Face à Fariza : un homme et une femme d'une quarantaine d'années, leur plus jeune fille sur les genoux. Ils parlent arabe, échangent des documents, s'écoutent mutuellement. L'entretien d'une quinzaine de minutes se conclut par des hochements de têtes et autres signes de gratitude.

"Ce couple d'Irakiens et leurs quatre enfants sont hébergés par la commune de Koekelberg dans une initiative locale d'accueil (ILA) qu'ils devraient déjà avoir quittée, explique Fariza, employée du service Logement de l'ASBL Convivial. Trouver un logement à un prix modéré n'est pas facile. Mais ils ont un peu de chance, se réjouit-elle. Un ami quitte un appartement qui leur convient." Il y a quelques minutes, elle les rassurait sur un point : oui, l'ASBL Convivial négociera avec la commune de Koekelberg pour qu'ils aient un toit jusqu'au déménagement.

Dans le même bureau, Félicitée épluche les petites annonces pour dégotter des biens mis en location. Une centaine d'appels aboutit à environ trois rendez-vous. Convaincre des propriétaires de louer leur bien à des personnes émargeant à l'aide sociale relève d'un défi quotidien et requiert une motivation éprouvée. "Ce qu'on nous répond est parfois difficile à encaisser, partage Fariza. Mais on a toujours l'espoir qu’un propriétaire soit enthousiaste à l'idée de participer à notre projet." "Certains mettent des exclusives, ajoute sa collègue. 'Pas d'Arabes' ou 'pas d'Africains'. Nous sommes confrontés à des attitudes qui vont à l’encontre de nos valeurs."

Ajoutées aux discriminations, deux difficultés supplémentaires se présentent à ce service : la concurrence des agences immobilières et l'évolution des prix du marché locatif. Au regard de l'aide accordée par le CPAS, les loyers doivent rester raisonnables : 550 euros pour un studio, 650 pour un petit appartement, 800 pour un "deux chambres"… Un fameux challenge que les employés de l'ASBL relèvent toutefois du mieux qu'ils peuvent. En 2015, 154 logements furent dénichés pour… 625 demandes.

Pris par la main

"Notre priorité numéro un est de trouver un logement pour ceux qui sont sur le point de quitter les centres d'accueil, explique Ummée Shah, responsable du service Logement de Convivial. Les personnes que nous aidons arrivent stressées, vulnérables, avec tout ce qu'elles portent de l'exil. On leur explique ce qu'est la location, les prix… On les prévient sur les discriminations qu'elles auront peut-être à endurer."

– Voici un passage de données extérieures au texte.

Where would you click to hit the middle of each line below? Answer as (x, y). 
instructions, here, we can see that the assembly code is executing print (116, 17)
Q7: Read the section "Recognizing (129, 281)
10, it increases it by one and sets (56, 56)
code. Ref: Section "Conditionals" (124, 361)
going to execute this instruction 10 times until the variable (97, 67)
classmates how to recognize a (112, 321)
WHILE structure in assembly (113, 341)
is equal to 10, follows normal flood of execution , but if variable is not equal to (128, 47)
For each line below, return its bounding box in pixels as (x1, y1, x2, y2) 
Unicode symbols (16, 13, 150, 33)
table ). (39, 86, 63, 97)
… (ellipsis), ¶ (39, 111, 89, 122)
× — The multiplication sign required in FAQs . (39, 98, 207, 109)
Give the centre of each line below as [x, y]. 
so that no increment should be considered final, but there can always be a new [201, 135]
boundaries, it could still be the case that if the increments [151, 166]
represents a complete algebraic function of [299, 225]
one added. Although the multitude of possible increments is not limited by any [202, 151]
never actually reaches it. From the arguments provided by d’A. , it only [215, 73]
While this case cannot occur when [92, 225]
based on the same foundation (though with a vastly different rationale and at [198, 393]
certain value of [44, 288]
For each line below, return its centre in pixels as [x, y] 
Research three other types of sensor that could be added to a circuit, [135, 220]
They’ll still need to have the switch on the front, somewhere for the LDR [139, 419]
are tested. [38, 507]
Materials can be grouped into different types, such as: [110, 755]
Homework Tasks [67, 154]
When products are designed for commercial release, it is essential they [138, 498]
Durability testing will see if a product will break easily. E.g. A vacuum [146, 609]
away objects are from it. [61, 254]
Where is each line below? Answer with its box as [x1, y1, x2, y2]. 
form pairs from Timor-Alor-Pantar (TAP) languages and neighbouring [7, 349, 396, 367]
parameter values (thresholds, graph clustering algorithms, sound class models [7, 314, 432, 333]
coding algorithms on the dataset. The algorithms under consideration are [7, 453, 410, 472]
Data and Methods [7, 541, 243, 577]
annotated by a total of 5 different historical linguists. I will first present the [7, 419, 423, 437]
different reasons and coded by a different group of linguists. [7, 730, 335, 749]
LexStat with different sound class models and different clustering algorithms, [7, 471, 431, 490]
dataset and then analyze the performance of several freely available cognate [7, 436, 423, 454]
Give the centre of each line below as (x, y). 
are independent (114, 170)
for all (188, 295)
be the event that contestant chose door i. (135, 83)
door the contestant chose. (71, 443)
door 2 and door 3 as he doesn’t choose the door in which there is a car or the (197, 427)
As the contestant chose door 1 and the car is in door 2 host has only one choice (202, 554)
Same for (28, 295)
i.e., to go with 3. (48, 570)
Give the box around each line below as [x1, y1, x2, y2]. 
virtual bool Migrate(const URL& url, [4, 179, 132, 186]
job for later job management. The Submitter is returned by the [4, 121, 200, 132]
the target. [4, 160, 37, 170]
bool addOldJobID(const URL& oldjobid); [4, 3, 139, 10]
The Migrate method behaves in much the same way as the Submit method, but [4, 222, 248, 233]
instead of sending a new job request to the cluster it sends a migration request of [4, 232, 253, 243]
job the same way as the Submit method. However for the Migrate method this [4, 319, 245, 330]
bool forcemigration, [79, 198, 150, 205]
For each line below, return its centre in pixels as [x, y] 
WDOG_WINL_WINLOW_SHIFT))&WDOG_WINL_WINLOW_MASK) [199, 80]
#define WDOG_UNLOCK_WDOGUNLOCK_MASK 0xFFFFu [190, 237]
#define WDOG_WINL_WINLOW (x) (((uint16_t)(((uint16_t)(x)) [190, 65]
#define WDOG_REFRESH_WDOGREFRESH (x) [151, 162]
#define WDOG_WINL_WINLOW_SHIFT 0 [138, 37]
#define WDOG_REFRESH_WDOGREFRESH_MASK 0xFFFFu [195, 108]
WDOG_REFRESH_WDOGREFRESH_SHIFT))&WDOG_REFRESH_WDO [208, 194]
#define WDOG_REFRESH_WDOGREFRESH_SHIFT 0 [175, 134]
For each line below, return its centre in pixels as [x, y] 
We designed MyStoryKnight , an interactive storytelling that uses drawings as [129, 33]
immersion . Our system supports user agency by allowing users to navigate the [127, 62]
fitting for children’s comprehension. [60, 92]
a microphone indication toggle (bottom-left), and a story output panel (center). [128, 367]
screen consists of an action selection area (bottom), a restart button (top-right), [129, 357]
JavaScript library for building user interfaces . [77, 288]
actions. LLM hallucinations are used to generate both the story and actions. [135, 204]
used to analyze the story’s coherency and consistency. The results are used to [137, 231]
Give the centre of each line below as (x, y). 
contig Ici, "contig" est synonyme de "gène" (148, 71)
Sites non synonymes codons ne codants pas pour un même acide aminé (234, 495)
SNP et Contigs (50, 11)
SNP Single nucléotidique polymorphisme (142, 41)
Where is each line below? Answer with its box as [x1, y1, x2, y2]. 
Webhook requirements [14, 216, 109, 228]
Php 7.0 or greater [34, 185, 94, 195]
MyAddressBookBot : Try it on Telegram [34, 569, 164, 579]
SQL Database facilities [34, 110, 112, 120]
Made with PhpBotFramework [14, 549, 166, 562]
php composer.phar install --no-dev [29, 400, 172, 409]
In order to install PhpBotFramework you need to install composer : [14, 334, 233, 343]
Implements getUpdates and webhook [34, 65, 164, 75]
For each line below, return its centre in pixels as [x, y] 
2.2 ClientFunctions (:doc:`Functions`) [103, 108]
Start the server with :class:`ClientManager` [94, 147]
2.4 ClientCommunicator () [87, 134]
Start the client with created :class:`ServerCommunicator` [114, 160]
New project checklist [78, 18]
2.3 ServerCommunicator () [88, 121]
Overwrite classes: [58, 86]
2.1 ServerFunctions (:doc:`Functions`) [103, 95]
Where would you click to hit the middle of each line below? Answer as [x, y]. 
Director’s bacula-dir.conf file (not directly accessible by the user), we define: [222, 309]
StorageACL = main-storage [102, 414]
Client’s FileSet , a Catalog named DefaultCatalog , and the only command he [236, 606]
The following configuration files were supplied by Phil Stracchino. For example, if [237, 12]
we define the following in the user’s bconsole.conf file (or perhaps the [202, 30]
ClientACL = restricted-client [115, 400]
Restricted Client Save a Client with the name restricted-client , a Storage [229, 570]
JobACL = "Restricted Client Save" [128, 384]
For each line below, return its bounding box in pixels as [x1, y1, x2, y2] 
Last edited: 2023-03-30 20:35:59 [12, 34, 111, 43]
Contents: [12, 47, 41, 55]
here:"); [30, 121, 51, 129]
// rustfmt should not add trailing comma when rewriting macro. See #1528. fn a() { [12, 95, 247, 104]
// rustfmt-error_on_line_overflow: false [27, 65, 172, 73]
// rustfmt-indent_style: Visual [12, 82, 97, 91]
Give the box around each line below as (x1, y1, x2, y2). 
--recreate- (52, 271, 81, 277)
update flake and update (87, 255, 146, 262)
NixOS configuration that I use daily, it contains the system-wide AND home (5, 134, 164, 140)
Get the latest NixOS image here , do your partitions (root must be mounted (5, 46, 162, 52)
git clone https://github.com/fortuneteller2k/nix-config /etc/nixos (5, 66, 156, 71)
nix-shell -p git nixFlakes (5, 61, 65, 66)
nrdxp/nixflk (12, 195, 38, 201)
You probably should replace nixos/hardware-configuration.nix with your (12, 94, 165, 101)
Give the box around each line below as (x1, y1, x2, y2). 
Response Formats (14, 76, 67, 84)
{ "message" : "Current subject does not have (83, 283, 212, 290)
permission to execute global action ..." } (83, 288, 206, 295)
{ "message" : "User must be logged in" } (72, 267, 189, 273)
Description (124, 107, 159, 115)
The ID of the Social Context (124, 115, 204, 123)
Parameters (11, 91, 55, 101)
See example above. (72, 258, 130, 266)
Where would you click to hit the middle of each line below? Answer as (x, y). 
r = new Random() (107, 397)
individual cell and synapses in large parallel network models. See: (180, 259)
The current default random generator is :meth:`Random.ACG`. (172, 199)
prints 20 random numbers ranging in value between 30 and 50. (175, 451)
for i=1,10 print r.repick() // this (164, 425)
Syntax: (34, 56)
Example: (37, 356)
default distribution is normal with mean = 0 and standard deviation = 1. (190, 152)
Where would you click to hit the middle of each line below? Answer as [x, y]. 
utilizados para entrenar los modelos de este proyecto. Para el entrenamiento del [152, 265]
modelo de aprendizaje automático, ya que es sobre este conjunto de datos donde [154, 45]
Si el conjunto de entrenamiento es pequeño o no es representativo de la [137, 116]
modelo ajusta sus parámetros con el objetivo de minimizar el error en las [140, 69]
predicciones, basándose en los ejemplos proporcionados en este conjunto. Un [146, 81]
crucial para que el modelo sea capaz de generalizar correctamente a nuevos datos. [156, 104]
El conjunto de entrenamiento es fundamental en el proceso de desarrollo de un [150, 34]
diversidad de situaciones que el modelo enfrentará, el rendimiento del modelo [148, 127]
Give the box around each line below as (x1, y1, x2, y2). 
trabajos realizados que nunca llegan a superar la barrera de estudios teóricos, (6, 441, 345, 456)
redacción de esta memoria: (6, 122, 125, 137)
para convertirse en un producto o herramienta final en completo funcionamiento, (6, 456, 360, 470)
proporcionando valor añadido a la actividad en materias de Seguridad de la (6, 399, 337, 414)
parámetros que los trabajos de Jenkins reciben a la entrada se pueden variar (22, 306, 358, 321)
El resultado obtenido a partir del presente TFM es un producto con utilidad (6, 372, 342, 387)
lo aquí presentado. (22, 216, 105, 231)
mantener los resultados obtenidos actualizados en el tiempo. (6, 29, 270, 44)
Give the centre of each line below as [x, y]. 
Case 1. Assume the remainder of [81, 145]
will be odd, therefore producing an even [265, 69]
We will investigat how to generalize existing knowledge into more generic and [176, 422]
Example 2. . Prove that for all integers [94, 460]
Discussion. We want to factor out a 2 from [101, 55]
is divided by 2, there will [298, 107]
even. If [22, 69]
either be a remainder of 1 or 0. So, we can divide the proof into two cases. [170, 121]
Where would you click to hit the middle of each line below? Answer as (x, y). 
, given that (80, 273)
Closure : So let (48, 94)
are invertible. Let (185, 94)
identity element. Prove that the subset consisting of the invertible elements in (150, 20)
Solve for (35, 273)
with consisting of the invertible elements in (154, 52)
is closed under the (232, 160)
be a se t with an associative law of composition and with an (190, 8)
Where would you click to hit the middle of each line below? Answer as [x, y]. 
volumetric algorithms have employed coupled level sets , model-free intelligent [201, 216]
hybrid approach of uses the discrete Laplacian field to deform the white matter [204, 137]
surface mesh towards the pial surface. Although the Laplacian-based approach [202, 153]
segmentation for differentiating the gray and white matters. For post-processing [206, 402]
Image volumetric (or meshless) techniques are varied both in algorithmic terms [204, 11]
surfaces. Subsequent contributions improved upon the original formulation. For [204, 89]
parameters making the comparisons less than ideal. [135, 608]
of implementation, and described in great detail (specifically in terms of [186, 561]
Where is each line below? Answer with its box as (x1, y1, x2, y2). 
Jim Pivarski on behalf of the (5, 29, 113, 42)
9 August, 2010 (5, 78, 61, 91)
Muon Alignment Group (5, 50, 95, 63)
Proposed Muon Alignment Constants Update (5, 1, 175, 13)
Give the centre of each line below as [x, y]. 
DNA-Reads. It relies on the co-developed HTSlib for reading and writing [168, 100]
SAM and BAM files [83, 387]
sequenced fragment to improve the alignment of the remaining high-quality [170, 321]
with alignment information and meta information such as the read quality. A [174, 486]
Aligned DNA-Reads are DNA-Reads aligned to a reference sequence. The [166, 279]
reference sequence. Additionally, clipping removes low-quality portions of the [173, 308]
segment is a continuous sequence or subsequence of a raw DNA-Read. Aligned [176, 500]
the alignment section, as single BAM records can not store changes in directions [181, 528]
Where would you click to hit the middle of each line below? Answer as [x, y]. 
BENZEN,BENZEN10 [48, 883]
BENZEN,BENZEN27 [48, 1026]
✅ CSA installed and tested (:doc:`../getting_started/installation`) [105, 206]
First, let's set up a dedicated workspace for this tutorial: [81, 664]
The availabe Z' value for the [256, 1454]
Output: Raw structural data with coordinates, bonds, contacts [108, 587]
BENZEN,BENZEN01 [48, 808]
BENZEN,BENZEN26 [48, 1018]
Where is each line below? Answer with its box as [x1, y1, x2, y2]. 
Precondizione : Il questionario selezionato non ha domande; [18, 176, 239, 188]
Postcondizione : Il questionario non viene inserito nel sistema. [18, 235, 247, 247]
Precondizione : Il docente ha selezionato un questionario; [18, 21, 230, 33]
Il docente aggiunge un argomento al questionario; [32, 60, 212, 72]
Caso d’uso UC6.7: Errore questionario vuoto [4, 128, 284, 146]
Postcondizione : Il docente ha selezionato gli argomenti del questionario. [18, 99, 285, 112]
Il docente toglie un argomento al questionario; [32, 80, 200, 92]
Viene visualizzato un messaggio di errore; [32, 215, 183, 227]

Les bénéficiaires sont soutenus de A à Z : recherche d'un logement, signature du bail, formation sur les droits et devoirs des locataires et des propriétaires, enregistrement à la commune et au CPAS, avance – si nécessaire – du premier loyer par l'association… Pris par la main, ils doivent cependant être proactifs et participer à la recherche de logements vacants.

L'aide matérielle s'arrête aux portes extérieures du centre d'accueil.

L'aide conditionnée au logement

Lorsqu'il arrive en Belgique, le demandeur d'asile est logé dans un centre d'accueil de Fedasil, celui d'un partenaire (Croix-Rouge…) ou au sein d'une initiative locale d'accueil (ILA) implémentée dans les communes. Là, il y reçoit une aide matérielle. La procédure administrative se conclut – ou non – sur l'obtention d'un statut de réfugié, d'une protection subsidiaire (valable un an, renouvelable) ou d'une régularisation.

Reconnaissance en poche, il a deux mois pour trouver son futur logement. Avec la barrière de la langue, la méconnaissance des us et coutumes belges et les blessures qu'il porte, c'est un parcours du combattant.

L'aide matérielle de Fedasil s'arrête aux portes de ces structures d'accueil. Donc, une fois dehors, pour obtenir de l'aide sociale, le réfugié devra s'adresser au CPAS. Et seulement lorsqu'il aura été enregistré comme habitant sur le territoire de la commune. Là commence une période critique allant jusqu'à 30 jours, soit le temps nécessaire à la conduite de l'enquête sociale. Un mois en mode "survie".

Recherche propriétaire solidaire

"Nous cherchons des propriétaires solidaires qui peuvent attendre un peu avant de percevoir le premier loyer, indique Julie Vanstallen de Caritas international. Ils sont difficiles à convaincre mais certains sont très motivés."

Fréquemment, les personnes souhaitent s'installer en ville, là où des liens peuvent facilement être tissés avec des compatriotes. "Mais on remarque que la solidarité s'exprime parfois plus facilement dans les villages. Des voisins se mobilisent pour les aider à se meubler, pour inscrire les enfants dans un club de sport, à l'école…"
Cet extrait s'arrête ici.